Ballade de Jakko Hill(1886)
Départmental Ditties
Forme classique de ballade : trois strophes de huit vers et un envoi.
Jakko Hill : promenade à Simla où les Anglais viennent en villégiature pour fuir la chaleur de la plaine. A la date gravée sur l’arbre, Kipling n’a pas 20ans
Tiffin : déjeuner léger
A.D : Anno Domini
Rickshaw : Pousse-pousse
« Amour et Congés » : proposition de traduction de « Love and Leave », Jeu de mots possible sur « Aime et pars » et sur le lien plus probable entre amour et vacances (congé des militaires/fonctionnaires) à Simla.
Traduction : Traduit par A.Savine et M. Georges-Michel, Chansons de la chambrée, 1920. Voir plus loin.
Ballade de Jakko Hill
Un instant, faites patienter les chevaux,
Puisque le tiffin n'est servi qu'à trois heures,
En contrebas du sentier escarpé et étroit,
Que vous avez gravi il y a un an avec moi.
L'amour nous a surpris soudain,
Et a libéré – une heure oisive à tuer –
son arsenal aveugle et innocent.
Qui nous a frappés tous deux sur Jakko Hill.

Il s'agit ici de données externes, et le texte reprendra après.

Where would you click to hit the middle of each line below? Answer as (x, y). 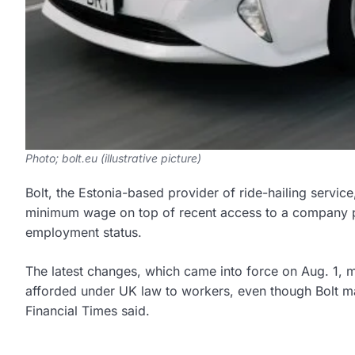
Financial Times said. (88, 311)
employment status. (84, 233)
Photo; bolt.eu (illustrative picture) (113, 158)
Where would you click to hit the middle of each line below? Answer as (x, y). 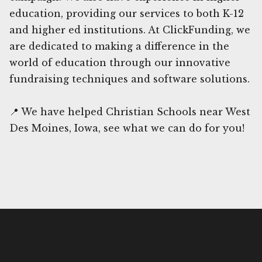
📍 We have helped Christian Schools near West (130, 111)
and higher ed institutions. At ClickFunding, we (130, 30)
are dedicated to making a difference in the (119, 46)
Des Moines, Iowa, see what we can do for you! (127, 128)
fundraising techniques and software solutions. (130, 79)
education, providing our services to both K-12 (127, 13)
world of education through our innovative (120, 62)
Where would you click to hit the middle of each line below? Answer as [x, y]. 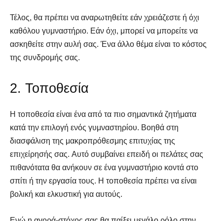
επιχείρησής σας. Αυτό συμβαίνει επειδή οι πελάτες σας [107, 154]
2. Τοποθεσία [49, 88]
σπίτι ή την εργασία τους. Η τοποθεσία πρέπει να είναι [103, 181]
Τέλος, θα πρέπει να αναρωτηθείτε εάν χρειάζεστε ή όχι [105, 17]
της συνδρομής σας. [45, 57]
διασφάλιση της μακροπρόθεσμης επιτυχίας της [92, 141]
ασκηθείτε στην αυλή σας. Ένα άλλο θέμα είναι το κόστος [108, 44]
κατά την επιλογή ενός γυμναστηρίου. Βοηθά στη [94, 127]
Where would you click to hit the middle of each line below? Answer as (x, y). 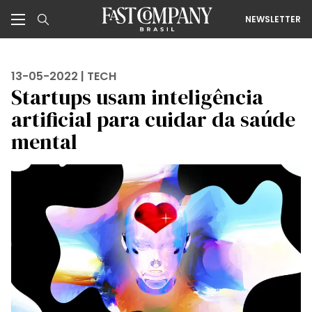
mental (44, 142)
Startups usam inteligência (137, 97)
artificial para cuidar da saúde (153, 119)
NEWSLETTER (273, 19)
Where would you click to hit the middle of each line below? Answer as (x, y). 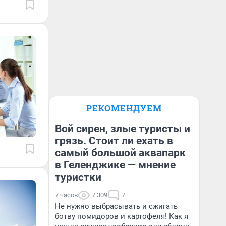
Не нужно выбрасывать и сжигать (116, 206)
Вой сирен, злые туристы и (123, 129)
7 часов (66, 195)
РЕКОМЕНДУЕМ (124, 108)
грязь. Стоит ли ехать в (114, 141)
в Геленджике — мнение (115, 165)
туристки (78, 177)
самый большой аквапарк (120, 153)
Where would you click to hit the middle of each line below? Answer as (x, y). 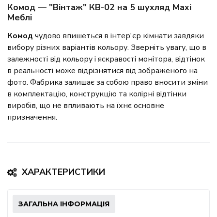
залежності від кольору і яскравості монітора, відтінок (106, 59)
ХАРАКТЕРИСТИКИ (63, 172)
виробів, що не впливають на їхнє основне (86, 106)
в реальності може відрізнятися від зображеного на (102, 71)
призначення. (32, 117)
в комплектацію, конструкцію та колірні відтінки (97, 94)
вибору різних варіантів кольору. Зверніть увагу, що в (107, 48)
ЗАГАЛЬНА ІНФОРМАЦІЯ (64, 204)
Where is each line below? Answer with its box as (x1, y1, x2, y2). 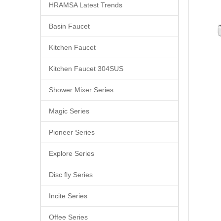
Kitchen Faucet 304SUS (49, 64, 123, 73)
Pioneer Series (49, 128, 95, 136)
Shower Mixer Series (49, 85, 113, 94)
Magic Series (49, 107, 89, 115)
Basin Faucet (49, 22, 90, 30)
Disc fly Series (49, 170, 93, 179)
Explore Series (49, 149, 94, 157)
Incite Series (49, 191, 87, 200)
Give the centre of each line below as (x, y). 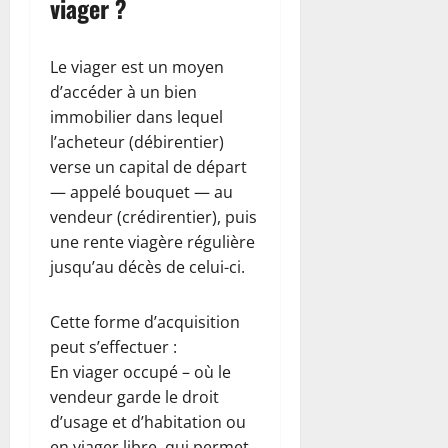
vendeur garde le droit (134, 396)
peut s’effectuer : (113, 346)
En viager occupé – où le (140, 371)
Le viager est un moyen (137, 66)
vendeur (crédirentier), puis (153, 216)
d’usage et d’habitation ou (148, 421)
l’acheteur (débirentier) (137, 141)
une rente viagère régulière (152, 241)
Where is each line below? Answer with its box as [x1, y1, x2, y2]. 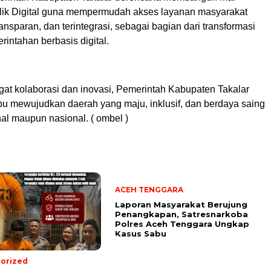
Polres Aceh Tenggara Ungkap [115, 218, 249, 229]
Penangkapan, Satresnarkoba [115, 209, 248, 219]
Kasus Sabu [115, 228, 166, 238]
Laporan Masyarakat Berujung [115, 199, 247, 209]
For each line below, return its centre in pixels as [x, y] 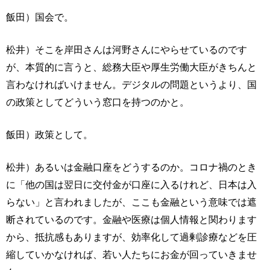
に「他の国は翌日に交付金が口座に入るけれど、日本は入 [131, 185]
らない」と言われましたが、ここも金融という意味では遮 [131, 202]
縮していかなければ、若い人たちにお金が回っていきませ [131, 255]
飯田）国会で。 [40, 17]
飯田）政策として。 [49, 135]
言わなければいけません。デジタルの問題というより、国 [131, 85]
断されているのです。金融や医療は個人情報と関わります [131, 220]
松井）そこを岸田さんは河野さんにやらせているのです [127, 50]
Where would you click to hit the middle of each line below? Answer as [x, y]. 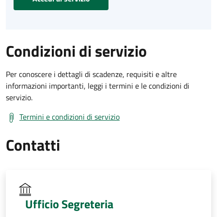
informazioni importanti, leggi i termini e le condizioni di [98, 85]
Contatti [33, 145]
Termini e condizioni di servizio [70, 116]
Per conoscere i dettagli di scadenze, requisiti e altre [91, 74]
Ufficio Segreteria [69, 204]
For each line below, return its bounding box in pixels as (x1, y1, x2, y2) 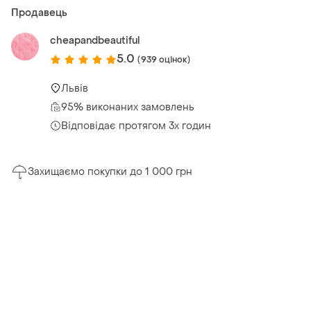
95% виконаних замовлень (61, 100, 194, 114)
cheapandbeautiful (50, 34, 140, 48)
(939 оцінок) (137, 53, 190, 65)
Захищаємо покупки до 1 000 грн (28, 165, 192, 179)
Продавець (11, 6, 67, 20)
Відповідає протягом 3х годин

Ah Ciel ! nous aurions attendu et attendu,
À travers le Temps et pour l'Éternité !
Ah Ciel ! nous pourrions vaincre le Destin,
Avec une constance plus que divine,
J'ai gravé la date sur un arbre,
Ici restent encore ces signes maladroits :
« 10-7-85, A.D. »
Humides de la brume de Jakko Hill.
Qu'est-il advenu des nobles et grandes résolutions,
Et de la fidélité jusqu'à la Mort !
Quel cheval attend à votre porte ?
Quel Rickshaw me roule dessus ?
Pas d'un Saint, je le jure ; et — laissez-moi voir
Ce soir, quels noms votre carnet de bal remplissent —
Nous nous séparons joyeusement,
Comme la brume dérive sur la colline de Jakko.
L’ENVOI.
Princesse, voici que notre ancien état
A complètement disparu ; et nous voyons
Que c’était l’Oisiveté que nous prîmes pour le Destin
Qui a lié des liens légers entre vous et moi.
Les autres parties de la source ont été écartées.